Dad, 10 years later: A tribute

I have written several times in the past about the political volunteer work of my father, Haywood H. Hillyer III, a onetime Republican national committeeman who died 10 years ago today. I’ve avoided the usual encomiums to the sorts of things that mark father-son relationships, thinking them irrelevant for national publications.

But, 10 years later, the passage of time crystallizes some memories in a way that may be of interest. I’m not exactly sure, as I write this, where this little essay is going, but please bear with me.

Dad was a builder of the Republican Party and the conservative movement and a congressional district chairman for Ronald Reagan; he was a lawyer who served in key positions for several Bar associations; he was a champion regional sailor; he was a great aficionado of traditional New Orleans jazz known and appreciated by many of those musicians, black and white; an expert Cajun dancer; and a quiet, thoughtful, even-tempered man, with the exception of when his competitive nature suddenly erupted (rather humorously, not frighteningly) in sailing races or bridge (cards) matches in which he just couldn’t understand why some people’s minds didn’t work at the warp speed of his own.

He was not a big man, just 5 feet and 8 3/4 inches (he really wanted that extra quarter inch), but he had a quietly fierce courage of his convictions and rigorous ethical code that drew praise from a governor and a Republican state chairman, among others. He empathized with people down on their luck and donated valuable professional services for hundreds of hours to people who couldn’t afford to pay.
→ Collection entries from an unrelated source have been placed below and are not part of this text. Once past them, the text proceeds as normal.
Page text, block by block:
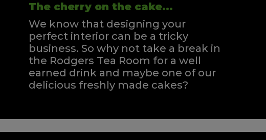
The cherry on the cake...
We know that designing your
perfect interior can be a tricky
business. So why not take a break in
the Rodgers Tea Room for a well
earned drink and maybe one of our
delicious freshly made cakes?
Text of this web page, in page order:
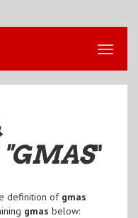
"GMAS"
definition of gmas
gmas below:
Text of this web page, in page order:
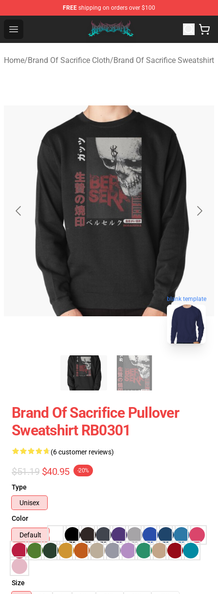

But as a father, what stands out in my mind is our shared love of sports. When I failed miserably as a 7-year-old in Little League baseball, he said it didn’t matter. But when I insisted I wanted to get better, he collected about a hundred dead tennis balls, took me to an intramural diamond on the nearby Tulane University campus, and pitched batting practice to me until his arm seemed about to fall off. He never, ever pushed me, but he always was ready if I wanted to push myself. It was because of his patience (and rubber arm) that, the next summer, I made the league All-Star team.

The most fun, though, was on late weekend afternoons. After watching whatever sports were on TV, usually while reading leftover newspapers at the same time, the two of us would walk to a large field in New Orleans’s nearby Audubon Park. The field was about 80 yards long (40 wide), and we’d throw the football (short passes, long ones, whatever) to each other all over the field. As a closing ritual, we would line up about 8 yards apart at one extreme end of the field and run, fast, parallel to each other, down the full length of the field, as we threw the ball back-and-forth on the dead run as fast as we could catch and rethrow it. Then, reaching field’s end, we would repeat it in the opposite direction until, panting, we would high-five each other as the session ended.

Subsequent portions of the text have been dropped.